There is mismatch between what is actually going on in security and what the board of directors hears, according to the “Reporting to the Board: Where CISOs and the Board Are Missing the Mark” report out today.
The report is sponsored by Bay Dynamics and is based on surveys of 136 senior IT professionals, with a combined total of more than 3 million employees.
From a reporting perspective, 40 percent said that information they provide to the board is actionable. Yet despite that fact, only a third of the surveyed IT executives actually believe that their organization’s board understands the cyber-security information they are given. When it comes to the actual impact of conversations between IT professionals and corporate boards, only 37 percent agreed with the statement that organizational risk is reduced as a result of their conversations and reports to the board.
Steven Grossman, vice president of program management at Bay Dynamics, found a number of eye-opening points in the report.
“One statistic shows that cyber-security reporting has caught up to where finance and sales reporting was in the nineties,” Grossman told eWEEK.
He noted that during that in the 1990s, finance and sales reporting data was collected from operational data sources and analytics, but strategic and executive reporting data was predominantly compiled manually using spreadsheets. Bay Dynamics’ report revealed that 81 percent of IT and security executives use manually compiled spreadsheets to report data to the board.
“That statistic is mind boggling considering we are in 2016, especially when you look at the advances made in most other reporting and analytics domains,” Grossman said. “Cobbling together board reporting data manually can lead to subjective data massaging.”
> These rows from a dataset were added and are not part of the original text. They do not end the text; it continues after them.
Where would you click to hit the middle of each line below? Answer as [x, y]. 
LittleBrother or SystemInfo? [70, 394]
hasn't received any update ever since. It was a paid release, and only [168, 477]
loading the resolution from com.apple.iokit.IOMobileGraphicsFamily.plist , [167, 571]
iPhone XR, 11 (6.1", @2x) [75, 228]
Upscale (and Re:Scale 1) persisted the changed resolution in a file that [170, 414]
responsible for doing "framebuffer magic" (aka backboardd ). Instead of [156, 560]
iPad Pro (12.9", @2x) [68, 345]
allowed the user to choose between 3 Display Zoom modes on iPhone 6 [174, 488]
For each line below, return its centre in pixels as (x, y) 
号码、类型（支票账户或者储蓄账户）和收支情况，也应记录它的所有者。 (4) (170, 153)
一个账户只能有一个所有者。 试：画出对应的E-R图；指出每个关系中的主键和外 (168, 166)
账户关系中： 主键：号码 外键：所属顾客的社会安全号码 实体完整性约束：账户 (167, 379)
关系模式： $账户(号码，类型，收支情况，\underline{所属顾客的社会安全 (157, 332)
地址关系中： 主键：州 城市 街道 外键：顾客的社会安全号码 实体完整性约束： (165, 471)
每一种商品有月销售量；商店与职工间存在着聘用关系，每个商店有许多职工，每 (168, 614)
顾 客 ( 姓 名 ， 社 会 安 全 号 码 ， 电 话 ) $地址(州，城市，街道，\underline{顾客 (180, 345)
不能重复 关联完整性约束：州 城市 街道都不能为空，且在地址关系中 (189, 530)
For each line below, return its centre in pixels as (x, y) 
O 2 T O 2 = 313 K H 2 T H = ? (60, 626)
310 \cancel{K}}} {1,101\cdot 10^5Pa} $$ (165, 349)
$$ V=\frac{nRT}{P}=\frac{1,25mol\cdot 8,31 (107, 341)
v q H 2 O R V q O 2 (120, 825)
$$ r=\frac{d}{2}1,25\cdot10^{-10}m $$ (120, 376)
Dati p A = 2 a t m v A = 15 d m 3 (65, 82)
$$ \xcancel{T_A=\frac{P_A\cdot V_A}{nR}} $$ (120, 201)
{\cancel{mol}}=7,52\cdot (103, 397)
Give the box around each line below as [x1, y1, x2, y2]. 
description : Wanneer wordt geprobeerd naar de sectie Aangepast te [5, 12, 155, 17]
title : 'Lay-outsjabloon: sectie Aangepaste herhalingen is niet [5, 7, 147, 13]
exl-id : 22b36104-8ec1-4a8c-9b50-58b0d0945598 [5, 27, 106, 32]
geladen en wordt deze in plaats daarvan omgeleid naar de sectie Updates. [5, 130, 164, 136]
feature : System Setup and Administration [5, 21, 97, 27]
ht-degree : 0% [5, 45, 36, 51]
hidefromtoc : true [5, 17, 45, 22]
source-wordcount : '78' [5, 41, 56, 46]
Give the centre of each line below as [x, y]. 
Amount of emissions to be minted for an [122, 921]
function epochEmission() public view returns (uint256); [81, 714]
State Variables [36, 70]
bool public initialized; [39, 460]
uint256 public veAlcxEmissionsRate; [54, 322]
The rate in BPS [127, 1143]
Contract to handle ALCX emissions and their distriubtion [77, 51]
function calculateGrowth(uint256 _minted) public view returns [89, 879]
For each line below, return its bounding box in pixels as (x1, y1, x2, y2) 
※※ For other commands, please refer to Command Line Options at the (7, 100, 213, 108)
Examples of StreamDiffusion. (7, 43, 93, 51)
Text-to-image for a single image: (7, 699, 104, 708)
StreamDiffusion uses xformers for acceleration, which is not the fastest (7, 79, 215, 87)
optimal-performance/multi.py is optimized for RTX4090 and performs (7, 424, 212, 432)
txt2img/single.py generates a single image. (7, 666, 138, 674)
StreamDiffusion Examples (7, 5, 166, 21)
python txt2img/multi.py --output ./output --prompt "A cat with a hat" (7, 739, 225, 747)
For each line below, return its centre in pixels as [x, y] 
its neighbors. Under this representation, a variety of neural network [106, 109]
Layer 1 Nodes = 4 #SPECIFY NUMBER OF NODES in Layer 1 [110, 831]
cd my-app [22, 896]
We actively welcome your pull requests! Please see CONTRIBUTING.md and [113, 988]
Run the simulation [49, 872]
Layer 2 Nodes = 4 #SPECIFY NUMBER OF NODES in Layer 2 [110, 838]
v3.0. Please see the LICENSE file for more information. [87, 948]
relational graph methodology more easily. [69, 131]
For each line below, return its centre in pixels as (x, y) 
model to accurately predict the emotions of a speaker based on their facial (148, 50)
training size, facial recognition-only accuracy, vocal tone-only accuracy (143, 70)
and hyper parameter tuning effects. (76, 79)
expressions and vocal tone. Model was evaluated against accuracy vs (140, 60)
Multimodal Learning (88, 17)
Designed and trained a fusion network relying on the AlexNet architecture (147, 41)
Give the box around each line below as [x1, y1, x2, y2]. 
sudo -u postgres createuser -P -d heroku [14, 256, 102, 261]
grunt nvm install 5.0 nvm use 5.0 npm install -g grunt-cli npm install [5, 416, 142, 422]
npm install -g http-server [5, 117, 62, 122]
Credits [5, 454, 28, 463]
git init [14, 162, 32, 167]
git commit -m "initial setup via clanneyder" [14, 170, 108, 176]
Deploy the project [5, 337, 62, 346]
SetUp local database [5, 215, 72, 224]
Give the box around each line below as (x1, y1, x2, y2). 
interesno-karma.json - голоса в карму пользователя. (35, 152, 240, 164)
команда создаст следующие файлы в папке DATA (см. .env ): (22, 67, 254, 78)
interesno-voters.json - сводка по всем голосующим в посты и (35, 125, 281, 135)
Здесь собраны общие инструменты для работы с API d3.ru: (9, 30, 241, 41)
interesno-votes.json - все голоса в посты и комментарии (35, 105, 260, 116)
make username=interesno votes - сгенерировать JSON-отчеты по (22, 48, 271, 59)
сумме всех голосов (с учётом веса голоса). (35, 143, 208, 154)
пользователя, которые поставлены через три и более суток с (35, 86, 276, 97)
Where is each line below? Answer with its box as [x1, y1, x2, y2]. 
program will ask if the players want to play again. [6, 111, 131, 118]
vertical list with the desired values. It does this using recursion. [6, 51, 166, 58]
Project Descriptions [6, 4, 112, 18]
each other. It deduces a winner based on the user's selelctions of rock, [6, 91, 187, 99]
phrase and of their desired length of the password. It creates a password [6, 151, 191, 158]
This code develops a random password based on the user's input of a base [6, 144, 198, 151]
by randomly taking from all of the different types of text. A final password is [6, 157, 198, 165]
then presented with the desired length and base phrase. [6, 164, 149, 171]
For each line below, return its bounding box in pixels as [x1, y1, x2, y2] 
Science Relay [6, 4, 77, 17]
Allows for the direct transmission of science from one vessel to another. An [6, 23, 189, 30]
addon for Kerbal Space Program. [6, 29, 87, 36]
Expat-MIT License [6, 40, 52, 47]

Grossman added that by manually using spreadsheets instead of a more advanced approach, there can also be a false sense of security that hides serious deficiencies from both the IT and security executives and in turn the board. Those deficiencies could come from intentional manipulation or human error, but in either case, Grossman said that it leads to incorrect reporting and oversight of important data.
The report also highlights an information disconnect between what the corporate boards wants and what IT professionals communicate.
“The report … shows that while three quarters of respondents believe the board prefers quantifiable information, less than half said they actually provide it,” Grossman said.
Grossman suggests that IT and security executives report a combination of quantitative and qualitative information—providing quantitative metrics wrapped by qualitative context. For example, instead of simply presenting a quantitative list of all of the vulnerabilities found within the organization’s environment, IT professional should highlight only the ones that could directly lead to a compromise of the company’s most valuable information. The high-impact issues should also be accompanied by an explanation of what needs to be done to minimize those vulnerabilities.
“Metrics need context; they should not just be a list of metrics for the sake of providing metrics,” Grossman said.
Multiple studies in recent years have pointed out the increasing importance of having good communication between IT security and board-level executives. A 2015 study sponsored by Veracode and NYSE (New York Stock Exchange) Governance Services reported that 35 percent of organizations said that security is a topic at every board meeting. Yet, despite the awareness of cyber-security, there is still a disconnect.
“Both cyber-security executives and boards are well behind the curve in both the level of knowledge of the typical board member and the executive’s ability to provide a consistent and meaningful story with the data,” Grossman said. “Boards of directors need to do a better job of holding security executives responsible for providing accurate, traceable and actionable information.”
That said, Grossman emphasized that boards should be held accountable for asking the right questions to properly understand their organization’s cyber-security posture.
Technology can also play a role, which is a domain where Bay Dynamics has a platform. Bay Dynamics’s own cyber-risk program is managed using the company’s Risk Fabric platform, according to Grossman. The Risk Fabric platform combines user and entity behavior analytics with situational awareness and can generate automated board-ready reports that reflect the organization’s cyber-risk posture.
“On the technology side, user and entity behavior analytics software should be at the core of organizations’ cyber-risk programs,” he said.